Exercise aim >>
Scan the data below for the string "that". Copy every line where it appears.

Material supplied >>
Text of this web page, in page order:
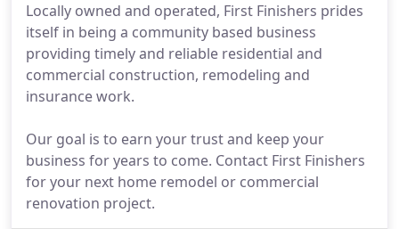
Locally owned and operated, First Finishers prides
itself in being a community based business
providing timely and reliable residential and
commercial construction, remodeling and
insurance work.
Our goal is to earn your trust and keep your
business for years to come. Contact First Finishers
for your next home remodel or commercial
renovation project.
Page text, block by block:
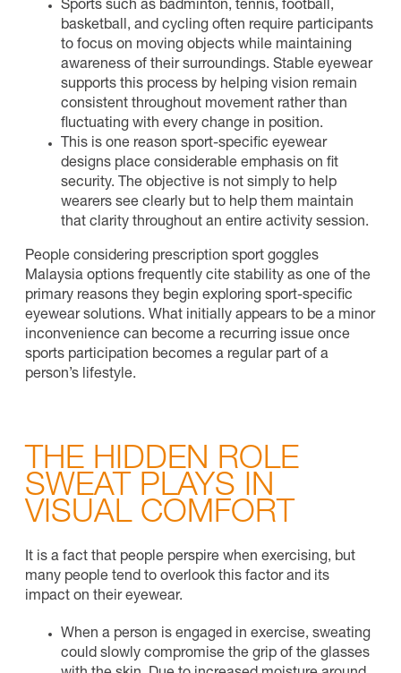
Sports such as badminton, tennis, football,
basketball, and cycling often require participants
to focus on moving objects while maintaining
awareness of their surroundings. Stable eyewear
supports this process by helping vision remain
consistent throughout movement rather than
fluctuating with every change in position.
This is one reason sport-specific eyewear
designs place considerable emphasis on fit
security. The objective is not simply to help
wearers see clearly but to help them maintain
that clarity throughout an entire activity session.
People considering prescription sport goggles
Malaysia options frequently cite stability as one of the
primary reasons they begin exploring sport-specific
eyewear solutions. What initially appears to be a minor
inconvenience can become a recurring issue once
sports participation becomes a regular part of a
person’s lifestyle.
THE HIDDEN ROLE
SWEAT PLAYS IN
VISUAL COMFORT
It is a fact that people perspire when exercising, but
many people tend to overlook this factor and its
impact on their eyewear.
When a person is engaged in exercise, sweating
could slowly compromise the grip of the glasses

Answer section >>
that clarity throughout an entire activity session.
It is a fact that people perspire when exercising, but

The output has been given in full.